И, несмотря на то, что все участники дела, бродя по берегам перейденного Рубикона, мечтают уже об обратной переправе, готовится помолвка. Пушкин мечется в поисках денег и вдруг вспоминает, что он – ему был только 31 год – не спросил еще позволения у своих нянь. Он пишет Бенкендорфу соответствующее письмо, в котором, указывая, что если его материальное положение довольно сносно, то вот «г-жа Гончарова боится отдать дочь за человека, имеющего несчастье пользоваться дурной репутацией в глазах государя.
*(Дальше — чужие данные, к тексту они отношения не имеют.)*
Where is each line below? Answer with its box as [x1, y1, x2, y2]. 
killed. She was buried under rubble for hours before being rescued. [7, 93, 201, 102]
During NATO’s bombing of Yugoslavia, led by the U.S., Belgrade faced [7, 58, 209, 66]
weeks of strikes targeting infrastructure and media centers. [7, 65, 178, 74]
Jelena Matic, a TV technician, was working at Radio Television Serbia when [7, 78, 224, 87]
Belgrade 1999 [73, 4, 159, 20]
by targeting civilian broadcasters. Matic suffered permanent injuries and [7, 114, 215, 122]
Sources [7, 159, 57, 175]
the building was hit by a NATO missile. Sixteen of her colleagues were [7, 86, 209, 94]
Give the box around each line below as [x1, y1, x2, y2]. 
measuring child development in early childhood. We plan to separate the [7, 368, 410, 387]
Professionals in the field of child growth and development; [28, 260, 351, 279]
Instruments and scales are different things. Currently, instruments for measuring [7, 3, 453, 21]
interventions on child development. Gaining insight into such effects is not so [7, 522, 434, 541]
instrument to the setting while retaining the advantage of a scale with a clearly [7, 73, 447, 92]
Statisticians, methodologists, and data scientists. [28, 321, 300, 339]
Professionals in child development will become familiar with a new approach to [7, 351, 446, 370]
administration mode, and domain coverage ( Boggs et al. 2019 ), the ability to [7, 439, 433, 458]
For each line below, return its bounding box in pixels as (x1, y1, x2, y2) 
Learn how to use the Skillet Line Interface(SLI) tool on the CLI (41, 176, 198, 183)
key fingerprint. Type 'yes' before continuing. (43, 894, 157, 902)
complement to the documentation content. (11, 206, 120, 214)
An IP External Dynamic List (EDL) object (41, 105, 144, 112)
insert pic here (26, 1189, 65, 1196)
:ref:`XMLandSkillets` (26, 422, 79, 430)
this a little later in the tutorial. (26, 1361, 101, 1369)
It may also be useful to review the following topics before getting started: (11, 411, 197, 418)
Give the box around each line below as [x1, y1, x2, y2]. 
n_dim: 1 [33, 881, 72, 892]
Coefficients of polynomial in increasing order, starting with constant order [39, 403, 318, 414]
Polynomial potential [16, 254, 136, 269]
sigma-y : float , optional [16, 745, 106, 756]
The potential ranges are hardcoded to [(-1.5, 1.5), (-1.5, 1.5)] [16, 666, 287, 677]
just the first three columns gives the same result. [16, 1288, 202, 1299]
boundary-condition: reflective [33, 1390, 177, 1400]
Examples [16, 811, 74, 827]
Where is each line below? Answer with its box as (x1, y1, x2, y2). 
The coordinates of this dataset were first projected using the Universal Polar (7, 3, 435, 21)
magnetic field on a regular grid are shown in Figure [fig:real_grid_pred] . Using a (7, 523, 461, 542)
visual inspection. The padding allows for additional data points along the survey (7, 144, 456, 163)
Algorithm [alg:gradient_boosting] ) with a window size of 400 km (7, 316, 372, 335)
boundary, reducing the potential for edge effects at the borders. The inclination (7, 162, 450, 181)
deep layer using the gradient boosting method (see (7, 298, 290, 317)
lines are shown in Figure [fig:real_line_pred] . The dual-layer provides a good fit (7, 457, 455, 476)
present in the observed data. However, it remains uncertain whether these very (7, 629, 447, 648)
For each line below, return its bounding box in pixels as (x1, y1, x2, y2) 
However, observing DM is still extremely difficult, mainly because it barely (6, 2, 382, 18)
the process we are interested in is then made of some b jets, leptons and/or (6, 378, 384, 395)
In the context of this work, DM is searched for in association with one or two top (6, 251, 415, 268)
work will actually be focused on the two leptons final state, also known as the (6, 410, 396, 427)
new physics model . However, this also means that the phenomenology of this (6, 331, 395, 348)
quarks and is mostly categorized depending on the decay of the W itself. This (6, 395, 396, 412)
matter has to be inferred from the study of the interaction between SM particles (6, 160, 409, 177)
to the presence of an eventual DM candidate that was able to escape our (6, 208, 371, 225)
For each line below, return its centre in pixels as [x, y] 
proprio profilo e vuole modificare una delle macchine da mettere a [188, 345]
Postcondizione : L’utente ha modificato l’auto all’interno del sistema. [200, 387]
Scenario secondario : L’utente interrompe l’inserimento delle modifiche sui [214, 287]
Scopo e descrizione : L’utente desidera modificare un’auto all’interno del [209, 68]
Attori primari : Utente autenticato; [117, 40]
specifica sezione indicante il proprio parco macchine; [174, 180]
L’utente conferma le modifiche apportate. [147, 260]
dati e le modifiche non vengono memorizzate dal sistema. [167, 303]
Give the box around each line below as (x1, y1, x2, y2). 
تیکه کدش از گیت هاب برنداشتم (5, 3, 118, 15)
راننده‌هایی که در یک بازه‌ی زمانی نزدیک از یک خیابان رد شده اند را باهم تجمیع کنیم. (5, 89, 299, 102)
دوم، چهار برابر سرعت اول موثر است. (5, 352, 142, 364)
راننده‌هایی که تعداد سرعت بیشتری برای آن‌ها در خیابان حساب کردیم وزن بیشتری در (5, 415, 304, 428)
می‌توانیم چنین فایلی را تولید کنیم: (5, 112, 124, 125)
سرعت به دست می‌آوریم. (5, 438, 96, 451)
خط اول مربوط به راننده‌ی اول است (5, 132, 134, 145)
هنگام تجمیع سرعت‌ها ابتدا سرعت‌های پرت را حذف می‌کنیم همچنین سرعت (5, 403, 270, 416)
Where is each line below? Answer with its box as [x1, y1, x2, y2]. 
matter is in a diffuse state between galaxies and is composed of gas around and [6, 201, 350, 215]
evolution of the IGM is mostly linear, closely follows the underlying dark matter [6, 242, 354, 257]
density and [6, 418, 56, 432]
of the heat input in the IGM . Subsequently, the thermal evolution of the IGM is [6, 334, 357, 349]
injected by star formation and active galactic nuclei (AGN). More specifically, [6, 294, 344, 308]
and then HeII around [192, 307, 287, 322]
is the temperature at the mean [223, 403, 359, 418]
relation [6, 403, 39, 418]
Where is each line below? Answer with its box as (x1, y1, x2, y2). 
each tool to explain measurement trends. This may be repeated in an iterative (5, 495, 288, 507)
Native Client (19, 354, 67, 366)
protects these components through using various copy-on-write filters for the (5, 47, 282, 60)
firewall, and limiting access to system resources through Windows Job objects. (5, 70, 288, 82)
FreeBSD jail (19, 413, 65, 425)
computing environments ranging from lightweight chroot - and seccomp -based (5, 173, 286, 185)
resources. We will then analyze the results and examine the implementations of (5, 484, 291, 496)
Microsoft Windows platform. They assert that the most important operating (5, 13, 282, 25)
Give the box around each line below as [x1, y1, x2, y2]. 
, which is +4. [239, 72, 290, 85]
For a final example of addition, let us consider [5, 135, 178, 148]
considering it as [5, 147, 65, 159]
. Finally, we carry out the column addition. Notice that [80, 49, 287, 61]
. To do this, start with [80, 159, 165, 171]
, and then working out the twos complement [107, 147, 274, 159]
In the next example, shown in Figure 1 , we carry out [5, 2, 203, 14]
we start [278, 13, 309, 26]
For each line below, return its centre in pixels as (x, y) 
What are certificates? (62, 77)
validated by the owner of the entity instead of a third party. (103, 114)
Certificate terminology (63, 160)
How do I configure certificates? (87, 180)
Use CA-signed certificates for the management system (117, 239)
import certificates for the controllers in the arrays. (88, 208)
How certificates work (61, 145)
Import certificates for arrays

Мое счастие зависит от одного слова благоволения Того, к Которому моя преданность и благодарность уже и теперь чисты и безупречны». И Бенкендорф, не торопясь, ответил Пушкину письмом, в котором сообщал ему, что его императорское величество, «с благосклонным участием приняв известие о вашей предстоящей женитьбе, удостоил заметить по сему случаю, что Он надеется, что вы, конечно, хорошо допросили себя раньше, чем сделать этот шаг, и нашли в себе качества сердца и характера, какие необходимы для того, чтобы составить счастье женщины, и в особенности такой милой, интересной женщины, как м-ль Гончарова». А что касается до отношения его величества к самому Пушкину, то оно вполне доброжелательно: пусть только Пушкин руководствуется теми дружескими советами, которые всегда готов преподать ему он, генерал Бенкендорф…
Состоялась помолвка… Поссорившись несколько раз с Натальей Ивановной, Пушкин скачет в Петербург, чтобы получить от отца обещанные «двести душ мужского пола с женами и детьми», печатать «Бориса Годунова» и немножко передохнуть от московского угара. И – всех поражает не только легкостью, но цинизмом, с которым он говорит о своей свадьбе. И если Наташе пишет он оттуда, что очень скучает и что предполагает сократить свое пребывание тут, сколько возможно, то княгине Вяземской в то же время сообщает, что он веселится и не знает, когда и как возвратится он в Москву…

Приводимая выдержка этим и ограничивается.